◆ What needs to be done ◆
Give back, word for word, the lines in the listing below from the one holding "Given dataset is" down to the one holding "categorize comments by", both ends included.

◆ Task data ◆
========

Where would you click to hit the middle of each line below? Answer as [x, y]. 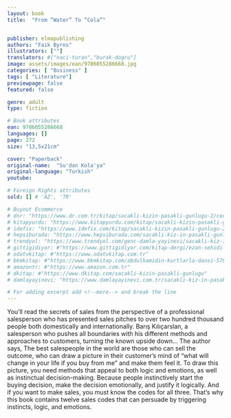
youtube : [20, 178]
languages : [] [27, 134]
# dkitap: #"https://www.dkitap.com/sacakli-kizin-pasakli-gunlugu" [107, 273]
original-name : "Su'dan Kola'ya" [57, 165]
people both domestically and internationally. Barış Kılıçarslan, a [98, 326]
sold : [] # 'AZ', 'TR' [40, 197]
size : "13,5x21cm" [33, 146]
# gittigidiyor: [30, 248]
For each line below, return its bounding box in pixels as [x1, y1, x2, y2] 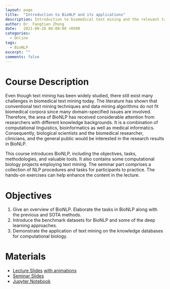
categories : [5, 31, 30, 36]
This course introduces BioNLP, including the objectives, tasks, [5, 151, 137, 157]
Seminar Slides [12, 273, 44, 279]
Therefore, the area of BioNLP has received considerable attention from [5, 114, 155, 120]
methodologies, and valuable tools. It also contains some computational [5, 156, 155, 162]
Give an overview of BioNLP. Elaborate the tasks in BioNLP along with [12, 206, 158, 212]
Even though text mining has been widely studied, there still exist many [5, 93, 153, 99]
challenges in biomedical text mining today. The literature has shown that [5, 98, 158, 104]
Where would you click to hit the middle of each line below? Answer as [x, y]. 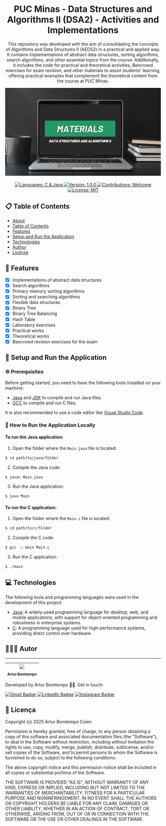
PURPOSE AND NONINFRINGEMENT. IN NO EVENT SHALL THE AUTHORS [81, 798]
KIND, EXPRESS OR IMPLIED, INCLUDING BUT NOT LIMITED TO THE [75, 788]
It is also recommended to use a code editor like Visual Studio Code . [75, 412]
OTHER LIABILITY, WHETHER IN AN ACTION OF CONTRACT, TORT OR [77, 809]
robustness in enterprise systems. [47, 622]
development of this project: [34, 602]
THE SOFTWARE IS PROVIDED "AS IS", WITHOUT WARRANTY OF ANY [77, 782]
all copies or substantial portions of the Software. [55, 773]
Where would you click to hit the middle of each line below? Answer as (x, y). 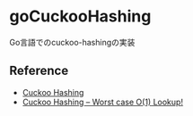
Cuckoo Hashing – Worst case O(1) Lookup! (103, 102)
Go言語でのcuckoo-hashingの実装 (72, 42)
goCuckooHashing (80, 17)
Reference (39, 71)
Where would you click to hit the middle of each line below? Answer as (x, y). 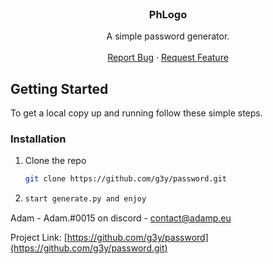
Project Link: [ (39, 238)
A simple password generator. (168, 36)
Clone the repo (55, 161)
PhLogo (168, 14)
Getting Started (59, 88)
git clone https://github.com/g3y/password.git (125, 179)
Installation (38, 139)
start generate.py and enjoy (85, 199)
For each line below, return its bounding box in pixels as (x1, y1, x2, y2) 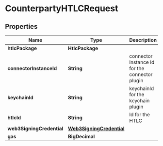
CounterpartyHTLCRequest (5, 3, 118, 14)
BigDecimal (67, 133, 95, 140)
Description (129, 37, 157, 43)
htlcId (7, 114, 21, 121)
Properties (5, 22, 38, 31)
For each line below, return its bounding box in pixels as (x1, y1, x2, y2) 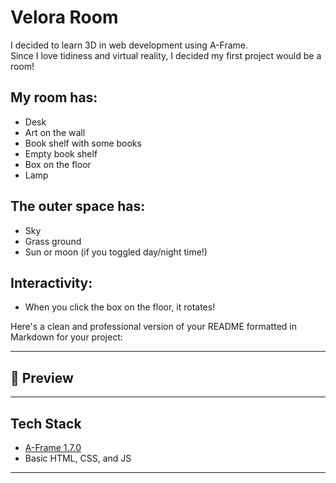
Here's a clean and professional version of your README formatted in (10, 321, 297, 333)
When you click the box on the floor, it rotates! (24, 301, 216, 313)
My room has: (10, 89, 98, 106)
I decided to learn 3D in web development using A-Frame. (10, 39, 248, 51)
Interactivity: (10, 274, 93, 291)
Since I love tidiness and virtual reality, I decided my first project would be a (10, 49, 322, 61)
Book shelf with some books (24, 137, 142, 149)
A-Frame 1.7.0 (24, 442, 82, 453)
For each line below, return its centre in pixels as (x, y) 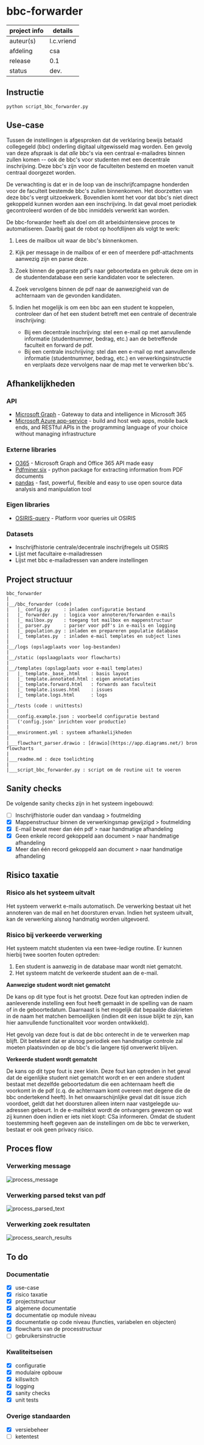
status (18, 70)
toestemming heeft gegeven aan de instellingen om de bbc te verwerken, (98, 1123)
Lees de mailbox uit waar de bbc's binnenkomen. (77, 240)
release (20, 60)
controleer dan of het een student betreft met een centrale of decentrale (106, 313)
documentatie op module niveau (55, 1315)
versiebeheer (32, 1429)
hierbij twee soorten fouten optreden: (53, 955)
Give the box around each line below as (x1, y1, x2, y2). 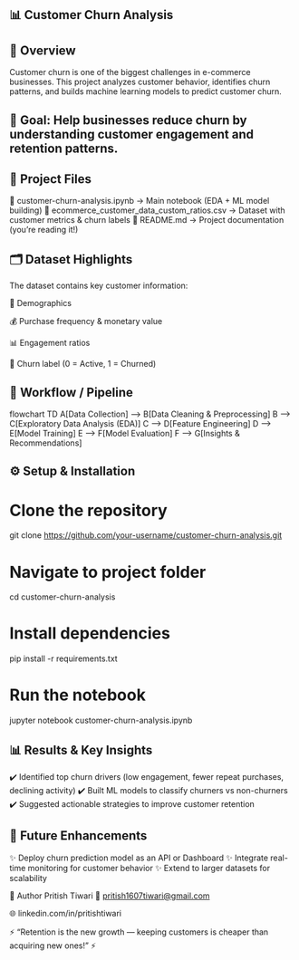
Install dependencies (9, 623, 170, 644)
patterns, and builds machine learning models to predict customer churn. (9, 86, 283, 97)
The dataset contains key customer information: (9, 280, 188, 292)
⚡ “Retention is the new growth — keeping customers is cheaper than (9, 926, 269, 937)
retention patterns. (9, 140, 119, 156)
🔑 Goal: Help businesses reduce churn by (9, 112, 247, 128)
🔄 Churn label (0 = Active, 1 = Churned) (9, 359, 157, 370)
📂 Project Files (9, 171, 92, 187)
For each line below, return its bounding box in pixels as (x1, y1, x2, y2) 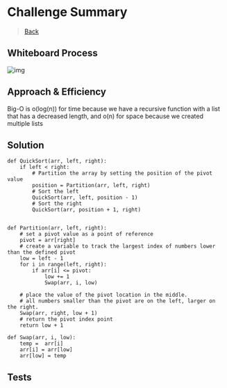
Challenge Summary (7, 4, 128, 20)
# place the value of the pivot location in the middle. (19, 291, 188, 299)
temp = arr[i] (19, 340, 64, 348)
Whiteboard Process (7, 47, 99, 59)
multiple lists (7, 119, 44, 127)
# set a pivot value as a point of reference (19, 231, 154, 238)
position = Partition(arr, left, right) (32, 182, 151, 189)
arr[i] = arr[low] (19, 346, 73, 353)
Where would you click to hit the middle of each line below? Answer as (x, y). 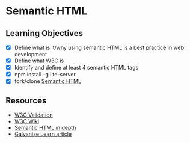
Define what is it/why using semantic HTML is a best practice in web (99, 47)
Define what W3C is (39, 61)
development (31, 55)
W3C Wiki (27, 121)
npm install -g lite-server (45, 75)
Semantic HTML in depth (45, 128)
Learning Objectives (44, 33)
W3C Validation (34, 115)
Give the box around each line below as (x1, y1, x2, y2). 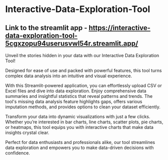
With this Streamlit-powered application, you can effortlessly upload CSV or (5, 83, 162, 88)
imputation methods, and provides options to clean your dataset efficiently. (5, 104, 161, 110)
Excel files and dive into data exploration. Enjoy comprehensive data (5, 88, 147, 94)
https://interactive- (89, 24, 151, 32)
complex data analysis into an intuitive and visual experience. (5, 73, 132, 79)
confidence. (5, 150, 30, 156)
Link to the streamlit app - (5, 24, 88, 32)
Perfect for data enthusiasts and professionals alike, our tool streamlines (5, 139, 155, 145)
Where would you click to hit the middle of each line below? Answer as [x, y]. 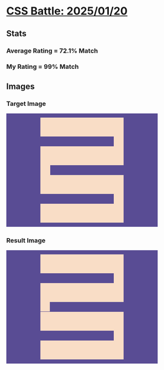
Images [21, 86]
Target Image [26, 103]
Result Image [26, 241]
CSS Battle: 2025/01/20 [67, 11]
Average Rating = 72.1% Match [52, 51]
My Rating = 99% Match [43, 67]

========

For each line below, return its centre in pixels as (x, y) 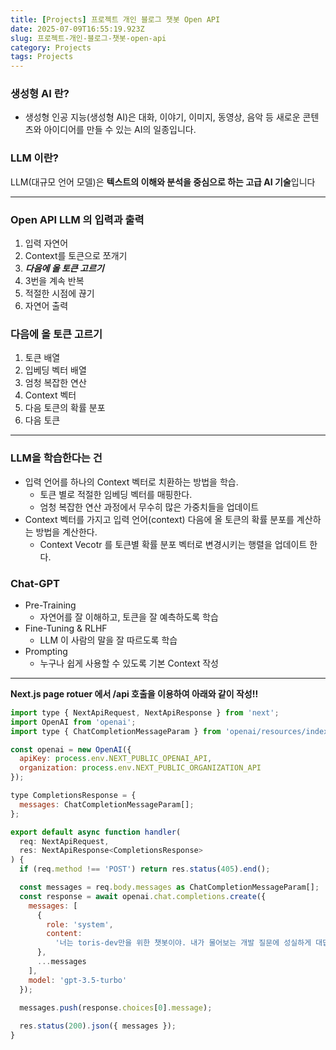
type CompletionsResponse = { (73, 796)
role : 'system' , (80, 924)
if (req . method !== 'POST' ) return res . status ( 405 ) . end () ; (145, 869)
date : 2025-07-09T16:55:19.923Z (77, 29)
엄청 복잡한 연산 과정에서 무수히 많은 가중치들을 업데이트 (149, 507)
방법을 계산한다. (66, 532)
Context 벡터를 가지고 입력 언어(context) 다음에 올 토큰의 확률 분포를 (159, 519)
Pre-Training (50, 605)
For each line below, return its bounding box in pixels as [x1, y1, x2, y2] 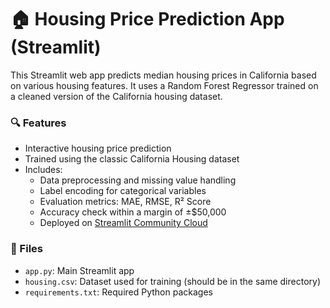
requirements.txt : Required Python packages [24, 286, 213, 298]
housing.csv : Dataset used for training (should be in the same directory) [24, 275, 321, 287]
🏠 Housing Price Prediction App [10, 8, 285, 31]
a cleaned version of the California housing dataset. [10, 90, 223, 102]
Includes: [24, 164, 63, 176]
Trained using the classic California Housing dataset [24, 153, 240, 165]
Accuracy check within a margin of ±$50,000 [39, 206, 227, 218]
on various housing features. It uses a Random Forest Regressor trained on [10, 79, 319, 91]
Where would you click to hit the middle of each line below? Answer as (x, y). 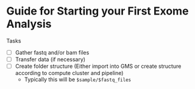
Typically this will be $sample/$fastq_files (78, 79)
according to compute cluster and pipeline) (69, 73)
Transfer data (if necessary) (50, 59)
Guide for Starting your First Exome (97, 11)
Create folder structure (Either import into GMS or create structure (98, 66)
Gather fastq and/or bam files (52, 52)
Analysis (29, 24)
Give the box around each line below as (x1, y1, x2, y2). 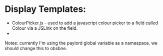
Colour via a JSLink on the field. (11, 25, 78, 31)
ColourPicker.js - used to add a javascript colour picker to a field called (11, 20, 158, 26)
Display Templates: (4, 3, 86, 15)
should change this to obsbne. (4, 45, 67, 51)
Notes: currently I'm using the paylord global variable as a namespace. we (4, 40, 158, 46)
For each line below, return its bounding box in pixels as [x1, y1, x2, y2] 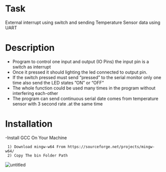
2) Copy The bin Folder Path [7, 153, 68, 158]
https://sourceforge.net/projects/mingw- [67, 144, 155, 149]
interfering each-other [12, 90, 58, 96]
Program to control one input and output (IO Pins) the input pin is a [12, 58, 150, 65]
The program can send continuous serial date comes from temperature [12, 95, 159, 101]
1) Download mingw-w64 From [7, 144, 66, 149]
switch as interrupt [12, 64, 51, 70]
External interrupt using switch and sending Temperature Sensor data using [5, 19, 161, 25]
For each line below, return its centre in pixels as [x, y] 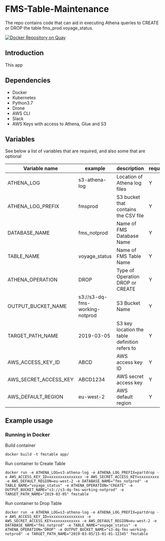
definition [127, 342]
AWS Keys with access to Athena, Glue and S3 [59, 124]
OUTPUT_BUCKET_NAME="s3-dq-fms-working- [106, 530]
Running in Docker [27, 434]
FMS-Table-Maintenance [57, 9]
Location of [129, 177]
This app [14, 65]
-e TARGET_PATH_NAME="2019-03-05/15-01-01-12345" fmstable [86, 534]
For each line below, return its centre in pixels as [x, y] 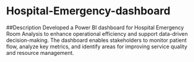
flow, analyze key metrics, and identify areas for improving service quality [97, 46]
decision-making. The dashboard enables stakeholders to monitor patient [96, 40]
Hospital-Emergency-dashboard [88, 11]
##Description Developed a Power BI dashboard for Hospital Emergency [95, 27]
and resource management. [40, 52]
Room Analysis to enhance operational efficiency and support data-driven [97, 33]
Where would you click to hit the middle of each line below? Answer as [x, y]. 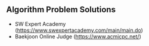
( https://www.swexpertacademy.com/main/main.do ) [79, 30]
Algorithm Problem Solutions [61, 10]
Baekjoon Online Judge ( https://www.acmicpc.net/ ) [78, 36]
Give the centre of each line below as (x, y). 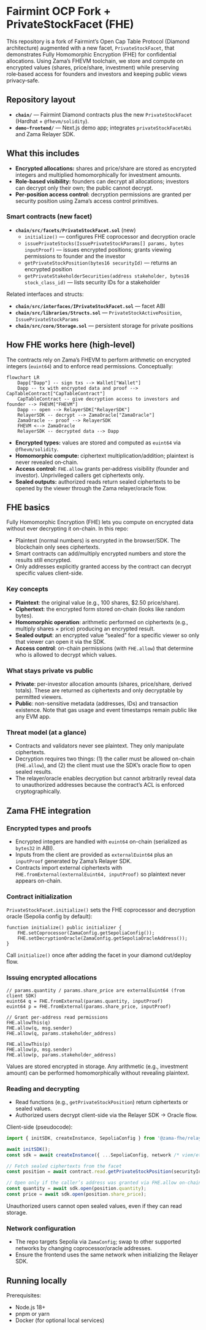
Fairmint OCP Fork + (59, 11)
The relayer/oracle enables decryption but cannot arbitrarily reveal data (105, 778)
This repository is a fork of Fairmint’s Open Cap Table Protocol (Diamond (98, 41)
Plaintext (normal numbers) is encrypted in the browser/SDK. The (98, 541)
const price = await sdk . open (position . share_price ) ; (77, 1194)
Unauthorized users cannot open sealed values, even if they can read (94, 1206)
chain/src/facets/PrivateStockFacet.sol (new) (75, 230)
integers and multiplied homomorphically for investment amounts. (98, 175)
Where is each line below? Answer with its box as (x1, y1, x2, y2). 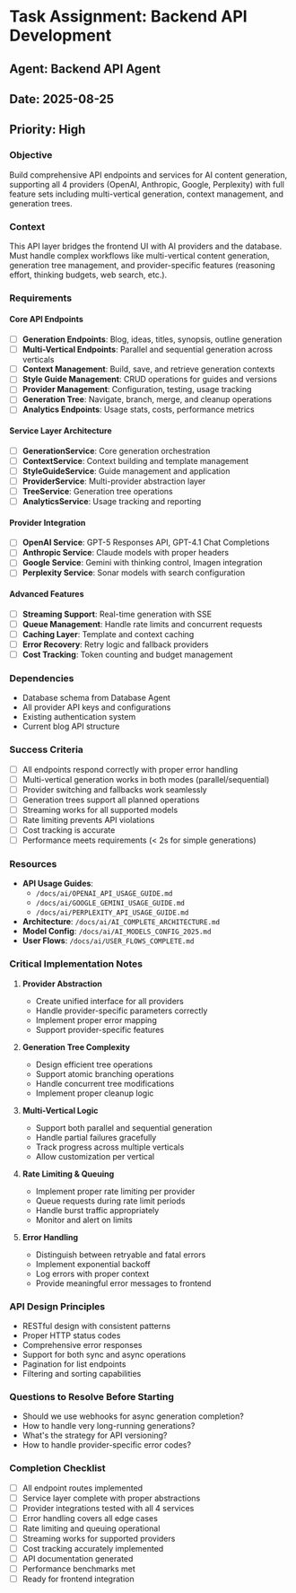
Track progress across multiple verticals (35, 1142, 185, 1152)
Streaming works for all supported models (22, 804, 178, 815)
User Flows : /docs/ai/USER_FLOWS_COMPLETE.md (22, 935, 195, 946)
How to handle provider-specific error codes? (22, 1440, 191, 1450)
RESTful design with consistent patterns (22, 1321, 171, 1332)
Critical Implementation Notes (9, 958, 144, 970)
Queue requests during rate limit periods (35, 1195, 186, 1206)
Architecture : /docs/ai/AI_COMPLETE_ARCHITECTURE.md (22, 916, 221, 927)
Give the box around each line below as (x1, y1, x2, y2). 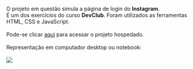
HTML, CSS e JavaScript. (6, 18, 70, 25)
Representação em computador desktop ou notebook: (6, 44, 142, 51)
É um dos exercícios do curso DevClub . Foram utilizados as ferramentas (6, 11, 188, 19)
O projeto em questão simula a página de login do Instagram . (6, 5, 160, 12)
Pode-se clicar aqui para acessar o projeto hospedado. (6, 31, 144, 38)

========

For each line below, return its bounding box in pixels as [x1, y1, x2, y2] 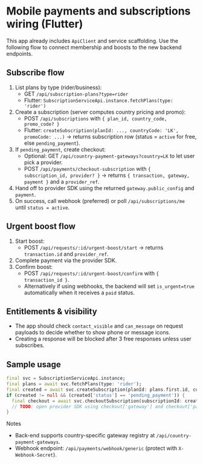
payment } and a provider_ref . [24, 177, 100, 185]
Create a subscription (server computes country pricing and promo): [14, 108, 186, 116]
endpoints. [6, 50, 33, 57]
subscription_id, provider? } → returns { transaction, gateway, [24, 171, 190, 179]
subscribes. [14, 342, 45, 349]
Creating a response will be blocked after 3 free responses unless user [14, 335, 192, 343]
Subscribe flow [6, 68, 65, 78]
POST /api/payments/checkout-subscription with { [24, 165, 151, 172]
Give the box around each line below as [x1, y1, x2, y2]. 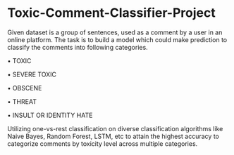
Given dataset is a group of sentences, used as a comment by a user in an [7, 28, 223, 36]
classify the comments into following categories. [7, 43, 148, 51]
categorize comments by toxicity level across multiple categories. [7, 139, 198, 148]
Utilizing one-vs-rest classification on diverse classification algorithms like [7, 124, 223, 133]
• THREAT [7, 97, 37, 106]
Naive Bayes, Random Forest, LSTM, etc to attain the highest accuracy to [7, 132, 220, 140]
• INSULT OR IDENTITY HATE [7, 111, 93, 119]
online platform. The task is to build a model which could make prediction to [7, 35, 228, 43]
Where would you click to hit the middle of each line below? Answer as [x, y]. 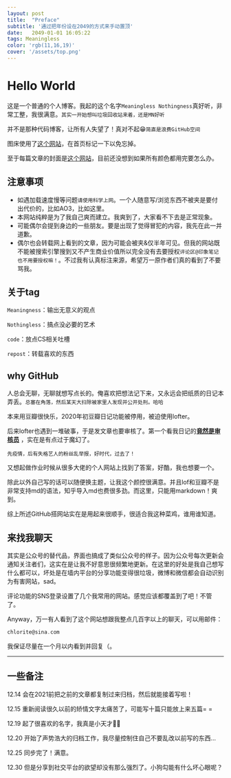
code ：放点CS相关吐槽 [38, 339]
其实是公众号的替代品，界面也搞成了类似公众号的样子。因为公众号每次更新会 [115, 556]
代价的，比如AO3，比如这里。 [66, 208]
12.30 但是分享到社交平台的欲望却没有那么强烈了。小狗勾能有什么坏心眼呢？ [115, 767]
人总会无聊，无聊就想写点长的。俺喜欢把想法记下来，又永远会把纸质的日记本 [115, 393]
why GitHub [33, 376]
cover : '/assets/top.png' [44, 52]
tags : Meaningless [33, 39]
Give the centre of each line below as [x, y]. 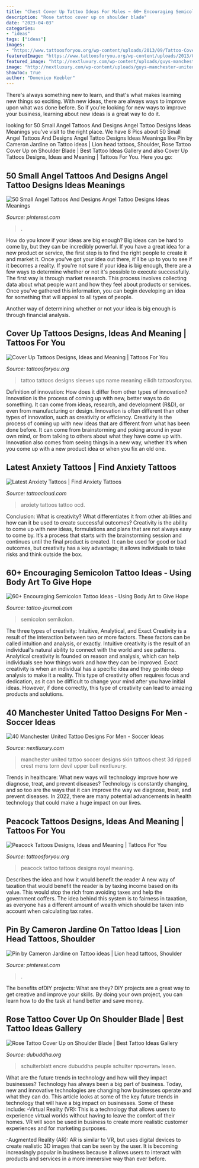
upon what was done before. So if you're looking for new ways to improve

========

◆ Answer to this task ◆
Given dataset is a group of sentences, used as a comment by a user in an [7, 28, 223, 36]
classify the comments into following categories. [7, 43, 148, 51]
categorize comments by toxicity level across multiple categories. [7, 139, 198, 148]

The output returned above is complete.